Records excerpted from a collection =>

-- Opening Marker --

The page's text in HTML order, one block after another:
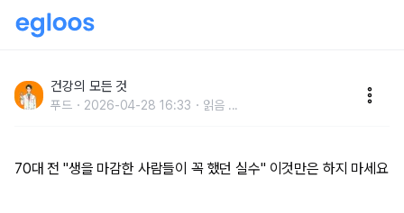
하지 마세요.
건강의 모든 것
푸드 2026-04-28 16:33 읽음 ...
70대 전 "생을 마감한 사람들이 꼭 했던 실수" 이것만은 하지 마세요
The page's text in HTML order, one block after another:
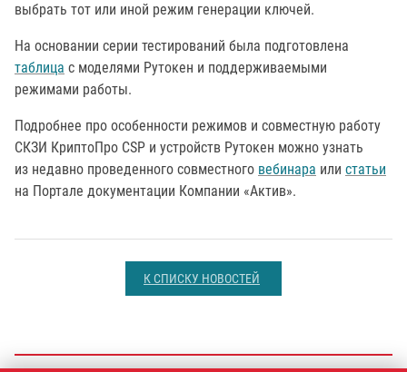
выбрать тот или иной режим генерации ключей.
На основании серии тестирований была подготовлена
таблица с моделями Рутокен и поддерживаемыми
режимами работы.
Подробнее про особенности режимов и совместную работу
СКЗИ КриптоПро CSP и устройств Рутокен можно узнать
из недавно проведенного совместного вебинара или статьи
на Портале документации Компании «Актив».
К СПИСКУ НОВОСТЕЙ
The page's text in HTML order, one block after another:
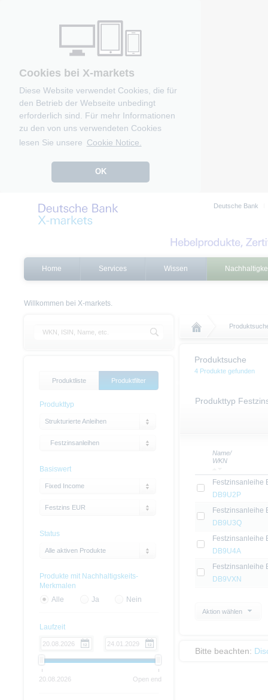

-- Closing Marker --

TASK BRIEF =>
Nothing but the records above, retyped exactly and stripped of images, should appear in the answer.

EXERCISE RESULT =>
The page's text in HTML order, one block after another:
하지 마세요.
건강의 모든 것
푸드 2026-04-28 16:33 읽음 ...
70대 전 "생을 마감한 사람들이 꼭 했던 실수" 이것만은 하지 마세요
The page's text in HTML order, one block after another:
выбрать тот или иной режим генерации ключей.
На основании серии тестирований была подготовлена
таблица с моделями Рутокен и поддерживаемыми
режимами работы.
Подробнее про особенности режимов и совместную работу
СКЗИ КриптоПро CSP и устройств Рутокен можно узнать
из недавно проведенного совместного вебинара или статьи
на Портале документации Компании «Актив».
К СПИСКУ НОВОСТЕЙ
The page's text in HTML order, one block after another:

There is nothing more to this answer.